Pregunta

Using a parser generator I want to create a parser for "From headers" in email messages. Here is an example of a From header:

From: "John Doe" <john@doe.org>

I think it will be straightforward to implement a parser for that.

However, there is a complication in the "From header" syntax: comments may be inserted just about anywhere. For example, a comment may be inserted within "john":

From: "John Doe" <jo(this is a comment)hn@doe.org>

And comments may be inserted in many other places.

How to handle this complication? Does it require a "2-pass" parser: one pass to remove all comments and a second pass to create the parse tree for the From header? Do modern parser generators support multiple passes on the input?
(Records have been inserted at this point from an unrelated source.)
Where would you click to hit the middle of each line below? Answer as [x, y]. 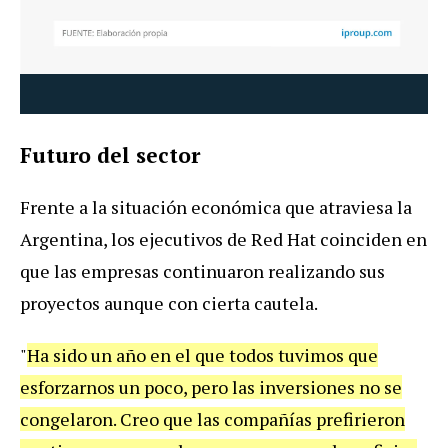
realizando [311, 270]
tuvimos [311, 354]
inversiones [307, 386]
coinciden [361, 238]
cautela [284, 302]
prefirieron [360, 418]
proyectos [60, 302]
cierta [226, 302]
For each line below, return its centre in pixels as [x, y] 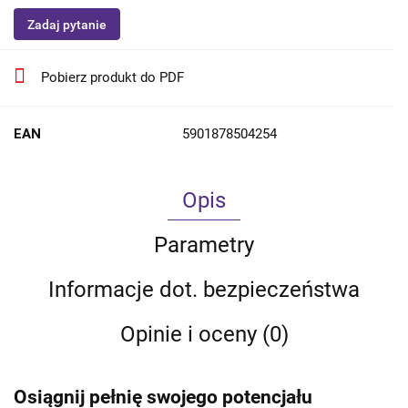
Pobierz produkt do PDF [112, 78]
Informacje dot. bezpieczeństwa [204, 290]
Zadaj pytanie [67, 25]
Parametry [204, 245]
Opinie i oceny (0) [204, 335]
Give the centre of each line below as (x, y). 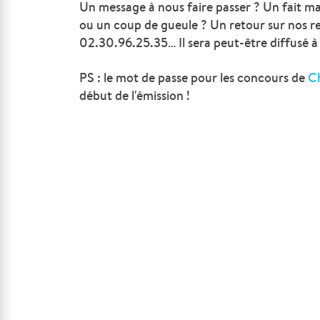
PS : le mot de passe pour (150, 77)
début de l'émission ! (135, 95)
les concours (256, 77)
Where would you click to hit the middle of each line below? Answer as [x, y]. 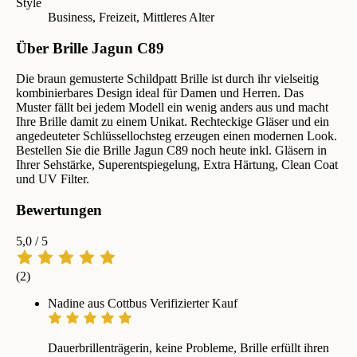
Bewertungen [59, 210]
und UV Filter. [53, 179]
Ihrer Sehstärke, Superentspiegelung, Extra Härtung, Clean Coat [177, 165]
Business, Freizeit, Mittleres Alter [131, 17]
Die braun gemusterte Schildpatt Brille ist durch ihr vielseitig [167, 79]
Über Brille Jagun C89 [90, 48]
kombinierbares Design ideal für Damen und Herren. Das [160, 93]
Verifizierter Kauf [194, 303]
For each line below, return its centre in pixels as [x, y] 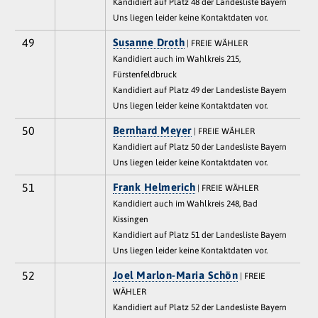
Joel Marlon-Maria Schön [175, 275]
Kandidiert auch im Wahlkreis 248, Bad [185, 203]
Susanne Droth [149, 42]
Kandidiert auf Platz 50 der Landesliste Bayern [199, 147]
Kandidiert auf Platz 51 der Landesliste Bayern [199, 235]
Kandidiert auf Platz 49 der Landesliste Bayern [199, 90]
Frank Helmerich [154, 187]
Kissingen [130, 219]
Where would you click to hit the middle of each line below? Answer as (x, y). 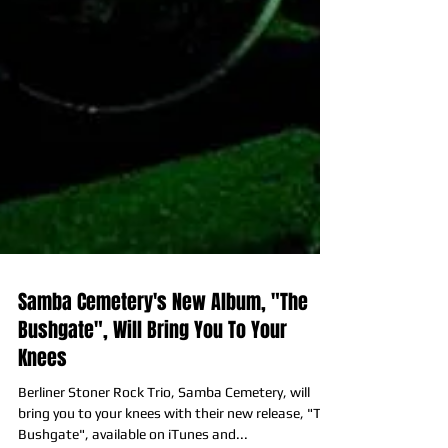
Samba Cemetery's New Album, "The (163, 347)
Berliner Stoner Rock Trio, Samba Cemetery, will (164, 437)
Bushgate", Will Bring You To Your (152, 375)
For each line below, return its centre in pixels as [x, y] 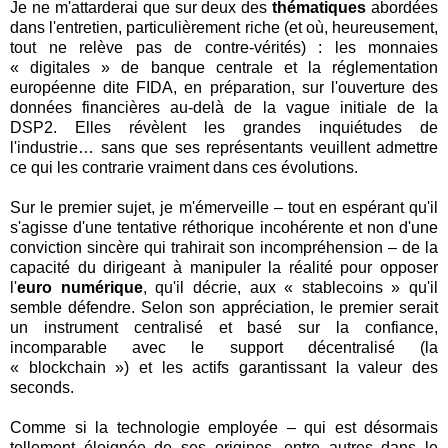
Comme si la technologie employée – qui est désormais [224, 428]
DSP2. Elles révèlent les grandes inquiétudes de [224, 128]
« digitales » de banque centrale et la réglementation [224, 68]
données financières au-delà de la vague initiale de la [224, 108]
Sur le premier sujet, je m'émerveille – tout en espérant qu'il [224, 208]
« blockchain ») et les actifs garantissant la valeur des [224, 368]
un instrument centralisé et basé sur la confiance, [224, 328]
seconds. [42, 388]
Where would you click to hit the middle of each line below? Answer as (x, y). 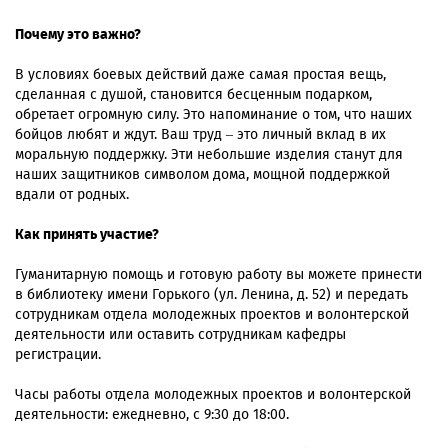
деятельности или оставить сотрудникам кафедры (180, 335)
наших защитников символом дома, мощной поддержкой (202, 175)
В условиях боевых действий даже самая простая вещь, (200, 75)
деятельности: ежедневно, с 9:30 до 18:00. (152, 415)
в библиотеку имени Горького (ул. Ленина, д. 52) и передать (211, 295)
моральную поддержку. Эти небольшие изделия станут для (209, 155)
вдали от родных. (72, 195)
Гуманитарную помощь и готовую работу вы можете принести (218, 275)
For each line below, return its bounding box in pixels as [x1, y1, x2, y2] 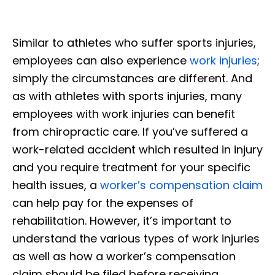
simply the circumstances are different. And [12, 70, 252, 86]
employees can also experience [12, 52, 190, 68]
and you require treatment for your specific [12, 159, 250, 175]
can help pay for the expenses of [12, 195, 193, 211]
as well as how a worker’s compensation [12, 248, 236, 264]
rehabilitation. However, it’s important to [12, 212, 231, 228]
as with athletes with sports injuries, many [12, 88, 242, 104]
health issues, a [12, 177, 100, 193]
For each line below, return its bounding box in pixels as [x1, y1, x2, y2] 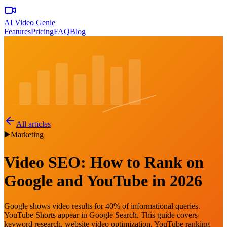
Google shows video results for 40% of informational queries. [4, 201, 200, 210]
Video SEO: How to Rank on [4, 153, 204, 172]
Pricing [31, 27, 54, 36]
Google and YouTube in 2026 [4, 172, 202, 191]
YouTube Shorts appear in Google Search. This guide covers [4, 210, 198, 219]
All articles [16, 120, 51, 128]
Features [4, 27, 31, 36]
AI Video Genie [4, 18, 55, 27]

Can it be parsed in a single pass? If yes, would you sketch the approach please?

¿Fue útil?

Solución

I'm not convinced that your interpretation of email addresses is correct; my reading of RFC-822 leads me to believe that a comment can only come before or after a "word", and that "word"s in the local-part of an addr-spec need to be separated by dots ("."). Section 3.1.4 gives a pretty good hint on how to parse: you need a lexical analyzer which feeds syntactic symbols into the parser; the lexical analyzer is expected to unfold headers, ignore whitespace, and identify comments, quoted strings, atoms, and special characters.

Of course, RFC-822 has long been obsoleted, and I think that email headers with embedded comments are anachronistic.

Nonetheless, it seems like you could easily achieve the analysis you wish using flex and bison. As indicated, flex would identify the comments. Strictly speaking, you cannot identify comments with a regular expression, since comments nest. But you can recognize simple nested structures using a start condition stack, or even more economically by maintaining a counter (since flex won't return until the outermost parenthesis is found, the counter doesn't need to be global.)